PROVIDED DATA:
-- Opening Marker --

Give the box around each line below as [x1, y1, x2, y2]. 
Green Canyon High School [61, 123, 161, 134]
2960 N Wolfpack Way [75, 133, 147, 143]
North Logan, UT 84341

-- Closing Marker --
-- Opening Marker --

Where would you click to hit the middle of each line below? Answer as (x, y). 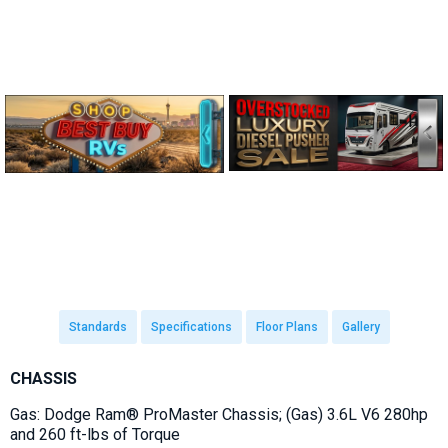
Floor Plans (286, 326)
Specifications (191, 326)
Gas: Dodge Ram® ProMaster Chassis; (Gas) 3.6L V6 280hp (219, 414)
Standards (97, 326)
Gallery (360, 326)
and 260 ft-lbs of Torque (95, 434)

-- Closing Marker --

WHAT IS REQUIRED: Every line above from the line with "Green Canyon High School [61, 123, 161, 134]" to the line with "North Logan, UT 84341" is wanted, ends included; write them out exactly and add no other line.

ANSWER SPACE:
Green Canyon High School [61, 123, 161, 134]
2960 N Wolfpack Way [75, 133, 147, 143]
North Logan, UT 84341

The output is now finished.